Automatically add the shebang line to the script
Safe conditionals, and control structures, casing, loops, etc.
Variables will have a type, and the type will be checked at compile time, and in bash script, the type info will be erased, but will be inserted in the comments.
A command or a function has a type, represented in our type system.
common functions should be included in the library, their types will be checked and eventually rendered as a command in the bash script.
Let’s consider what types of commands we can have in bash:
A command can have some input values, strings, numbers, file paths or directory paths, etc.
A command may produce output in stdout, stderr, or files.
A command can have exit codes, with 0
meaning success and non-zero meaning failure.
A command taking no input or one string input, printing string in stdout or strerr, with return codes.

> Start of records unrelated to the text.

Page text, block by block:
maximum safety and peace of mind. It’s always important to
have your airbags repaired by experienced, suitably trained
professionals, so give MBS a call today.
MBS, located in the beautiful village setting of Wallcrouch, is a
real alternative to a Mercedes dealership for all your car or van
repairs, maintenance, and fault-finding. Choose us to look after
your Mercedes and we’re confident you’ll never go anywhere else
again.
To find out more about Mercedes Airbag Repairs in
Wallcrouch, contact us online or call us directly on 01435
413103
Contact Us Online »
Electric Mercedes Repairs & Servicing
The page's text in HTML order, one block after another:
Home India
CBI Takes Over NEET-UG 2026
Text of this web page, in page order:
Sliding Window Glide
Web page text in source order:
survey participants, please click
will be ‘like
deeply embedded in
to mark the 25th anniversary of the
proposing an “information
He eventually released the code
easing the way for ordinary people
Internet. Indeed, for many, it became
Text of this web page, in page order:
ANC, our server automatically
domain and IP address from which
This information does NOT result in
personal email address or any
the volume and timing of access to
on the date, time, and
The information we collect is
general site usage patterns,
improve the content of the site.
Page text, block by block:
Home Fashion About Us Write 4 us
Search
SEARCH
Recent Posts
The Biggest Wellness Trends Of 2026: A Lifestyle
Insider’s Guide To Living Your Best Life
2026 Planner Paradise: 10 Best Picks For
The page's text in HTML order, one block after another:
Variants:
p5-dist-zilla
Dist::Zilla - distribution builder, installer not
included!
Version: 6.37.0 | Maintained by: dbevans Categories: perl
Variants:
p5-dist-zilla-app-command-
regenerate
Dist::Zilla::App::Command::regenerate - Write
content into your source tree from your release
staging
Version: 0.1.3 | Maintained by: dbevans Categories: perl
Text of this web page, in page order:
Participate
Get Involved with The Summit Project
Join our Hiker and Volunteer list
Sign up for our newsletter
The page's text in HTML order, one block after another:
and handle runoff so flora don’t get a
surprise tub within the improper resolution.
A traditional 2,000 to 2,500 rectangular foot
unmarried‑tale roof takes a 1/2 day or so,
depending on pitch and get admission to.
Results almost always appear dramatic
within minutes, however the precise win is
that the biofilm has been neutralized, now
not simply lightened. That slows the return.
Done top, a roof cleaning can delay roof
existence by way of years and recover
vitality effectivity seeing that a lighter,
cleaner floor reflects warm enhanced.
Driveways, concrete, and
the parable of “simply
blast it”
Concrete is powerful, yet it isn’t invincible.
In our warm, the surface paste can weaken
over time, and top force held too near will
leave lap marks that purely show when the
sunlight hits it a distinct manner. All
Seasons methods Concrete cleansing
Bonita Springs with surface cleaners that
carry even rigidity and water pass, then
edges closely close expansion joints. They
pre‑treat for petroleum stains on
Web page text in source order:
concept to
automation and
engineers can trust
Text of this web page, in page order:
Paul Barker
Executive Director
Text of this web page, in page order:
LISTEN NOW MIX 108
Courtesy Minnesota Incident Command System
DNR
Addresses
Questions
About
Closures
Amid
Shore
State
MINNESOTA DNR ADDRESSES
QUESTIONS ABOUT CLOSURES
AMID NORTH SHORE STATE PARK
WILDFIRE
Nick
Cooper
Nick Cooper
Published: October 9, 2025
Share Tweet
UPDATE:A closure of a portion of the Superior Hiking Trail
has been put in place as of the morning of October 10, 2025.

A command that can take flags with no associated arguments, or flags with associated arguments.
For example
ls -l
or ls --long
or ls --long --all
are examples of flags with no associated arguments. It has one input as a directory path.
find . -name "*.hs"
is an example of a flag with an associated argument, the associated argument to the flag -name
is *.hs
and the input to the command is a file path .
.
A command that reads input in stdin, and produces output in stdout or stderr.
For example, sort
command reads input from stdin and produces output in stdout or read from a file.
Commands that produce side effect only, for example modifying enviroment
export PATH=$PATH:/usr/local/bin
Bash script functions
Functions can take arguments $1
, $2
, etc.
Functions can produce output in stdout or stderr.

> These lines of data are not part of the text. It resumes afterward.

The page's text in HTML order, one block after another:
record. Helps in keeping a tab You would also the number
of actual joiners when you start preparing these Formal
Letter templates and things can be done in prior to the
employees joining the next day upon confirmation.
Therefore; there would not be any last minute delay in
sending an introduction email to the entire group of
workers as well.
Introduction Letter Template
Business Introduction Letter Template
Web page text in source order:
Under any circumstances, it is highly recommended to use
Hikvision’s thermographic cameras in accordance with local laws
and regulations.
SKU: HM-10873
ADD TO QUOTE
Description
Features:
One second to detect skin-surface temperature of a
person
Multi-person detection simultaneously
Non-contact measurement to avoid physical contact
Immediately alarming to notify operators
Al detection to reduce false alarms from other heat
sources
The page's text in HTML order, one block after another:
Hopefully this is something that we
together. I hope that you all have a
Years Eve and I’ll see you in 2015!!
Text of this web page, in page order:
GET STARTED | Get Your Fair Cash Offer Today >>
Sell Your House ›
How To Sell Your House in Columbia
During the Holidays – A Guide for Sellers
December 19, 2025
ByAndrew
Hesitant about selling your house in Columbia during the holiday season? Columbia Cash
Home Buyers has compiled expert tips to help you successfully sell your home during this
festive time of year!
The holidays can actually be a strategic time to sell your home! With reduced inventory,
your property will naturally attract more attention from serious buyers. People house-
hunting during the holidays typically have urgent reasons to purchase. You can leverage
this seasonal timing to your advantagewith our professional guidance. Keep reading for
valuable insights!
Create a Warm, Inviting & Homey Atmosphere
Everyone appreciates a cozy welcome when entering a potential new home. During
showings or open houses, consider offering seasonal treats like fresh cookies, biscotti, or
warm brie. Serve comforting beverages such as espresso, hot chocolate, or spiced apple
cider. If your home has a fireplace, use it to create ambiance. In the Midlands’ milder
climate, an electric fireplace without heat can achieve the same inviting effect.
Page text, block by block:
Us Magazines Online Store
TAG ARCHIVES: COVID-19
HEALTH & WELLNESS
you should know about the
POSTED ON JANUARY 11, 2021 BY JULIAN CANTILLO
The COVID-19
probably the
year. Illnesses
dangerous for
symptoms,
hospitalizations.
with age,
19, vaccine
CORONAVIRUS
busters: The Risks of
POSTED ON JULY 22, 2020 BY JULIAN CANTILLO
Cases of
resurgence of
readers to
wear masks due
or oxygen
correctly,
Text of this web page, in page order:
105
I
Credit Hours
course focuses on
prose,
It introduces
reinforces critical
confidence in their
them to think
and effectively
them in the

Functions can have return codes using return
statement.
Arguments and option flags
flags can be optional or required,
flags can have associated arguments or not, depending on the flag.
Stdin and Stdout
command < file.txt
command <<EOF
(...)
EOF
A command can produce output in stdout or stderr.
write to stdout command > file.txt
append command >> file.txt
write to stderr command 2> file.txt
write both stdout and stderr to the same file command > file.txt 2>&1
Pipes
A command can pass its output to another command using pipes.
command1 | command2
Typically return code 0
meaning success and non-zero meaning failure. Other return codes can depend on the command. Our library should encode some of the return types in its abstract syntax for common commands, and at the same time allow directly manipulating the return codes.

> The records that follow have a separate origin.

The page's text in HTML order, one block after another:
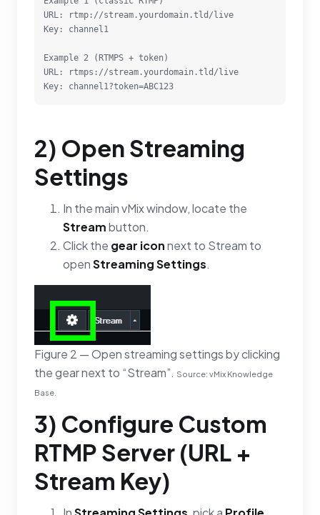
URL: rtmp://stream.yourdomain.tld/live
Key: channel1
Example 2 (RTMPS + token)
URL: rtmps://stream.yourdomain.tld/live
Key: channel1?token=ABC123
2) Open Streaming
Settings
In the main vMix window, locate the
Streambutton.
Click the gear iconnext to Stream to
openStreaming Settings.
Figure 2 — Open streaming settings by clicking
the gear next to “Stream”. Source: vMix Knowledge
Base.
3) Configure Custom
RTMP Server (URL +
Stream Key)
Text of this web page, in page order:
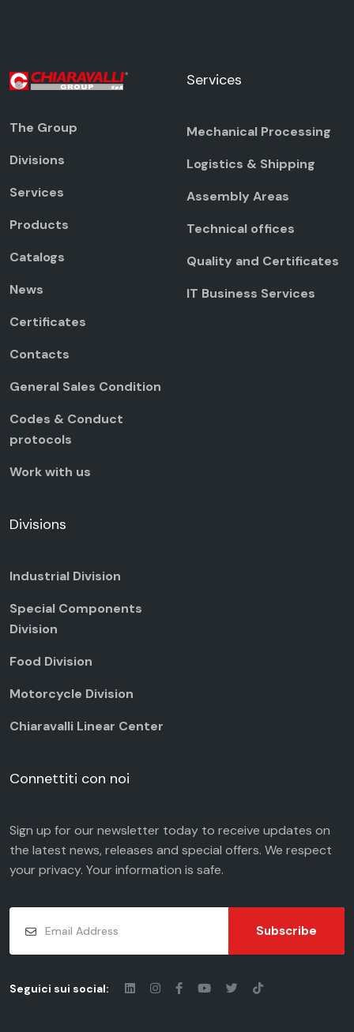
The Group
Divisions
Services
Products
Catalogs
News
Certificates
Contacts
General Sales Condition
Codes & Conduct
protocols
Work with us
Services
Mechanical Processing
Logistics & Shipping
Assembly Areas
Technical offices
Quality and Certificates
IT Business Services
Divisions
Industrial Division
Special Components
Division
Food Division
Motorcycle Division
Chiaravalli Linear Center
Connettiti con noi
Sign up for our newsletter today to receive updates on
the latest news, releases and special offers. We respect
yourprivacy. Your information is safe.
Subscribe
Seguici sui social:

The return code is stored in the special variable $?
immediately after the command is executed, to read it we can do like
command
status=$? # can be omitted, you can use "if [ $? -eq 0 ]; then" instead.
if [ $status -eq 0 ]; then
echo "Success"
else
echo "Failure"
fi
# or something like this
if [ $? -ne 0 ]; then
echo "Failure"
fi
We want to write things monadically, and move the job of assigning variables to the library. We want to write things like
do
<- ls "-l" -- which should be a command that returns a string
str echo str
We want to have a GADT that represents the type of the command, and the type of the command will be checked at compile time.
Command can have a parsable type class, which can help us to parse the output of the command into structured data. The type class will have a type family inside that will represent the type of the output of the command.
class Parsable cmd where
type Parsed cmd
parse :: Stdout cmd String -> Maybe (Parsed cmd)
instance Parsable Ls where
type Parsed Ls = LinesOf FilePath
= undefined parse
Unfortunately these parsers will need to be compiled into bash as well, I wonder if there is a way to compile any monadic parser into a bash one.
Let’s review the above simplistic example to get an idea of what we are looking for.
The output of ls is stdout, the output should be given this type ‘Stdout String’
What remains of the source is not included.